На этот раз муж уехал не скоро, а потому, помня о припрятанной книге, но все еще не решаясь до нее дотронуться, я предавалась размышлениям об этой иерархии – верха, низа и земли, – постепенно убеждая себя в том, что именно в этом кроется секрет освобождения . Я думала о том, что любое неполное сочетание – верх и земля, верх и низ, низ и земля, к которым я в своей жизни привыкла, – и приводят к тому отвратительному физическому состоянию, когда у одних вспухают красные пятна, а других попросту тянет рвать.

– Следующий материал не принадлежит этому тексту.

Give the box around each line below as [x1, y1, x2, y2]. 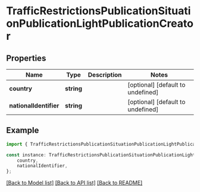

Укрепившись в этой мысли, я поняла окончательно: не два уровня – библейский и современный, странное сочетание которых я слышала в рыдающем звуке речей владыки Николая, не два языка, вонзившихся в мою спину оперенной стрелой тех стихов, которые читал отец Глеб, – соединять следовало три: три измерения, выступающих из страниц так же явственно, как стол, нарисованный в согласии с перспективой, выступает из плоского листа. Я хорошо помню то ощущение полного счастья, охватившего мою душу, когда я поняла: как бы то ни было, но я сделаю это.
Внимательно, как будто в последний раз, я подумала о муже. Нет. Словно наяву я слышала его голос, когда, сидя напротив меня, он рассказывал о русской поэзии и прозе. Его рассуждения были стройны, однако мысли, которые он, вдохновляясь моим любовным вниманием, облекал в слова, теперь, после чтения этой волшебной книги, казались мне плоскими. На мой нынешний взгляд, его мыслям не хватало иерархии – пронзительного сочетания земли, верха и низа. Подбирая сравнение, я называла его суждения школьными. Мне же, умеющей ощупывать холодные стержни, хотелось других – университетских.
Муж уехал в командировку буквально на следующий день. Дождавшись ночи, я открыла книгу и, начав снова, читала бесстрашно и свободно. Теперь, доведись подбирать сравнение, я не назвала бы себя слепоглухонемой. Холодные стержни, на которых, как на учительском горле, когда-то лежали мои руки, сделали свое дело: то, что раньше я называла своими словами, упорядоченными и протяженными, уходящими вглубь и ввысь, теперь, став чужими , проходили сквозь землю – то есть, попросту говоря, были заземлены. Это физическое сравнение казалось мне самым подходящим для того, чтобы объяснить саму возможность освобождения: разряда. Сейчас мне кажется странным, что, охваченная новыми чувствами, я, найдя простейшую физическую аналогию, не вспомнила о том, что случается с одиноко растущим деревом, через которое – соединяя одним ударом верх, низ, и землю – проходит электрический разряд.